What the exercise asks: Using the records below, write out only the lines from the line containing "Desert Dreams Meet" up to and including the line containing "finishing as the runner-up in", exactly, with no pictures.

Materials provided Block Start

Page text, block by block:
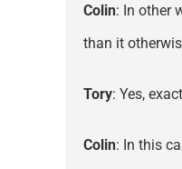
Colin: In other
than it
Tory: Yes,
Colin: In this
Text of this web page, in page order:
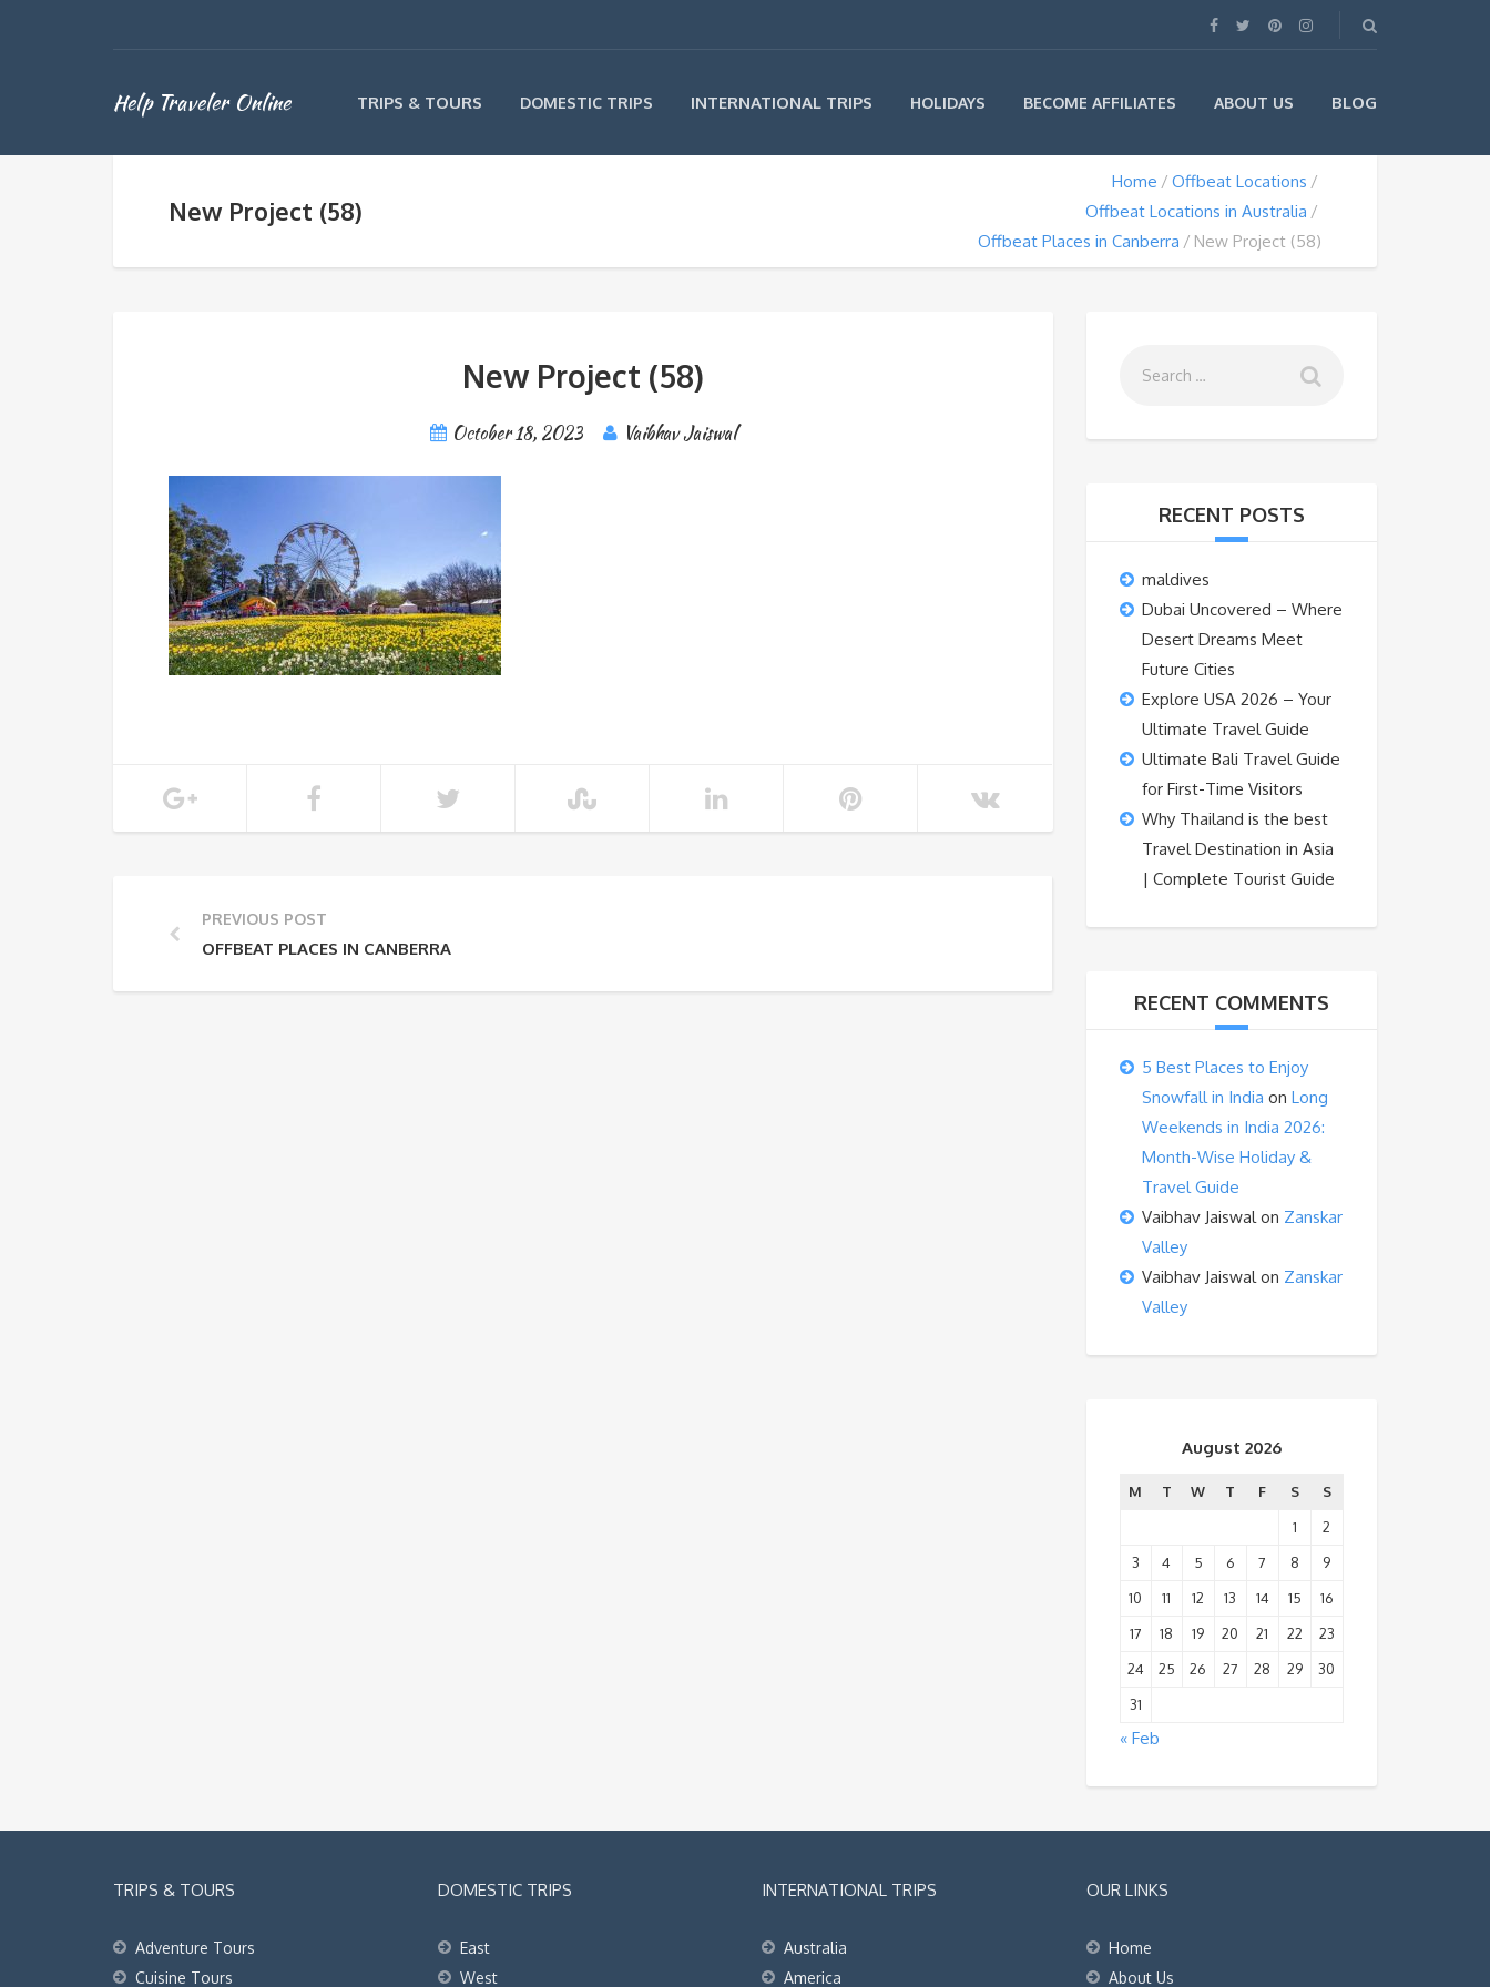
Help Traveler Online TRIPS & TOURS DOMESTIC TRIPS INTERNATIONAL TRIPS HOLIDAYS BECOME AFFILIATES ABOUT US BLOG
New Project (58)
Home
Offbeat Locations
Offbeat Locations in Australia
Offbeat Places in Canberra
New Project (58)
New Project (58)
October 18, 2023 Vaibhav Jaiswal
PREVIOUS POST
OFFBEAT PLACES IN CANBERRA
RECENT POSTS
maldives
Dubai Uncovered – Where
Desert Dreams Meet
Future Cities
Explore USA 2026 – Your
Ultimate Travel Guide
Ultimate Bali Travel Guide
for First-Time Visitors
Why Thailand is the best
Travel Destination in Asia
| Complete Tourist Guide
RECENT COMMENTS
5 Best Places to Enjoy
Snowfall in India on Long
Weekends in India 2026:
Month-Wise Holiday &
Travel Guide
Vaibhav Jaiswalon Zanskar
Valley
Vaibhav Jaiswalon Zanskar
Valley
August 2026
M T W T F S
S
1
2
3
4 5 6 7 8
9
10
11 12 13 14 15
16
17
18 19 20 21 22
23
24
25 26 27 28 29
30
31
« Feb
TRIPS & TOURS
Adventure Tours
Cuisine Tours
DOMESTIC TRIPS
East
West
INTERNATIONAL TRIPS
Australia
America
OUR LINKS
Home
About Us
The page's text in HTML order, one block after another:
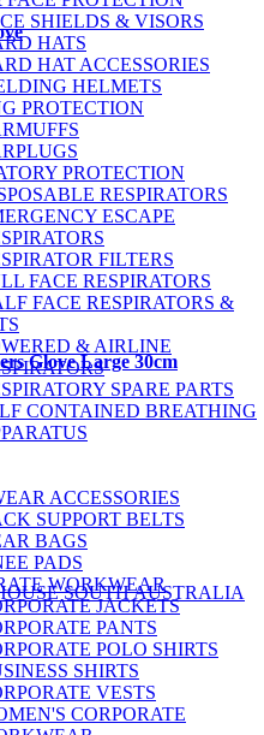
SHIELDS & VISORS
HATS
HAT ACCESSORIES
HELMETS
PROTECTION
PROTECTION
RESPIRATORS
ESCAPE
FILTERS
FACE RESPIRATORS
FACE RESPIRATORS &
& AIRLINE
SPARE PARTS
CONTAINED BREATHING
ACCESSORIES
SUPPORT BELTS
BAGS
PADS
WORKWEAR
JACKETS
PANTS
POLO SHIRTS
SHIRTS
VESTS
CORPORATE
Glove Large 30cm
SOUTH AUSTRALIA
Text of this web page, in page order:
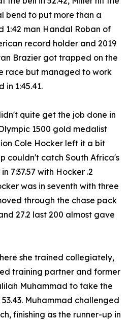
bend to put more than a
1:42 man Handal Roban of
record holder and 2019
Brazier got trapped on the
race but managed to work
in 1:45.41.
quite get the job done in
1500 gold medalist
Cole Hocker left it a bit
couldn't catch South Africa's
7:37.57 with Hocker .2
was in seventh with three
through the chase pack
27.2 last 200 almost gave
she trained collegiately,
training partner and former
Muhammad to take the
Muhammad challenged
finishing as the runner-up in
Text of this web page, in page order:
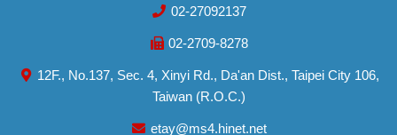
02-27092137
02-2709-8278
12F., No.137, Sec. 4, Xinyi Rd., Da'an Dist., Taipei City 106,
Taiwan (R.O.C.)
etay@ms4.hinet.net
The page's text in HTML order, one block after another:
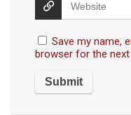
Save my name,
browser for the
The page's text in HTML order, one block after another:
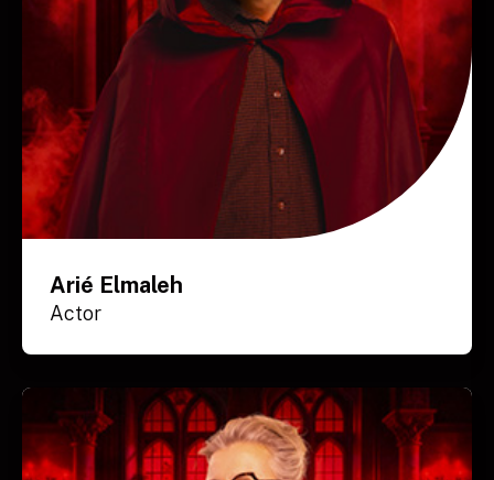
Arié Elmaleh
Actor
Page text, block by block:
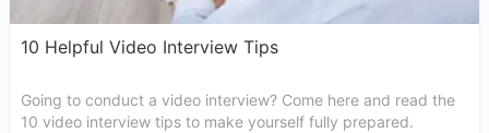
10 Helpful Video Interview Tips
Going to conduct a video interview? Come here and read the
10 video interview tips to make yourself fully prepared.
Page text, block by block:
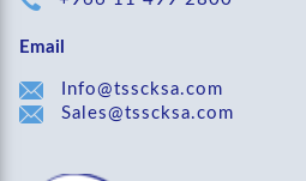
Email
Info@tsscksa.com
Sales@tsscksa.com
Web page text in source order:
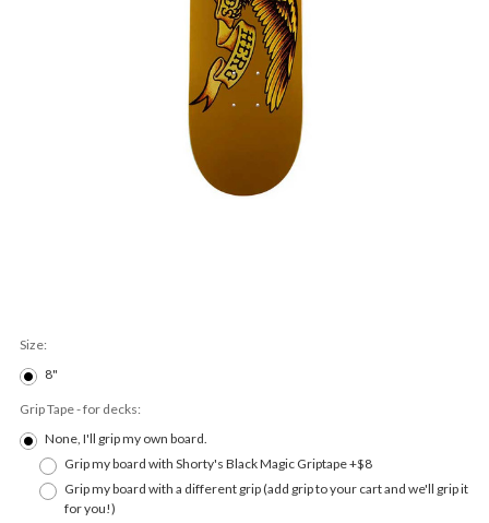
Size:
8"
Grip Tape - for decks:
None, I'll grip my own board.
Grip my board with Shorty's Black Magic Griptape +$8
Grip my board with a different grip (add grip to your cart and we'll grip it
for you!)
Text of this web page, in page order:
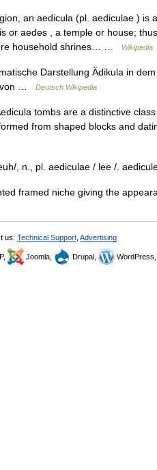
an aedicula (pl. aediculae ) is
or aedes , a temple or house;
household shrines… …
Wikipedia
Darstellung Ädikula in
von …
Deutsch Wikipedia
tombs are a distinctive class
from shaped blocks and
, n., pl. aediculae / lee /.
framed niche giving the
us: Technical Support Advertising
Joomla, Drupal, WordPress,

Materials provided Block End

Problem solution:
Desert Dreams Meet
Future Cities
Explore USA 2026 – Your
Ultimate Travel Guide
Ultimate Bali Travel Guide
for First-Time Visitors
Why Thailand is the best
Travel Destination in Asia
| Complete Tourist Guide
RECENT COMMENTS
5 Best Places to Enjoy
Snowfall in India on Long
Weekends in India 2026:
Month-Wise Holiday &
Travel Guide
Vaibhav Jaiswalon Zanskar
Valley
Vaibhav Jaiswalon Zanskar
Valley
August 2026
M T W T F S
S
1
2
3
4 5 6 7 8
9
10
11 12 13 14 15
16
17
18 19 20 21 22
23
24
25 26 27 28 29
30
31
« Feb
TRIPS & TOURS
Adventure Tours
Cuisine Tours
DOMESTIC TRIPS
East
West
INTERNATIONAL TRIPS
Australia
America
OUR LINKS
Home
About Us
The page's text in HTML order, one block after another:
SHIELDS & VISORS
HATS
HAT ACCESSORIES
HELMETS
PROTECTION
PROTECTION
RESPIRATORS
ESCAPE
FILTERS
FACE RESPIRATORS
FACE RESPIRATORS &
& AIRLINE
SPARE PARTS
CONTAINED BREATHING
ACCESSORIES
SUPPORT BELTS
BAGS
PADS
WORKWEAR
JACKETS
PANTS
POLO SHIRTS
SHIRTS
VESTS
CORPORATE
Glove Large 30cm
SOUTH AUSTRALIA
Text of this web page, in page order:
bend to put more than a
1:42 man Handal Roban of
record holder and 2019
Brazier got trapped on the
race but managed to work
in 1:45.41.
quite get the job done in
1500 gold medalist
Cole Hocker left it a bit
couldn't catch South Africa's
7:37.57 with Hocker .2
was in seventh with three
through the chase pack
27.2 last 200 almost gave
she trained collegiately,
training partner and former
Muhammad to take the
Muhammad challenged
finishing as the runner-up in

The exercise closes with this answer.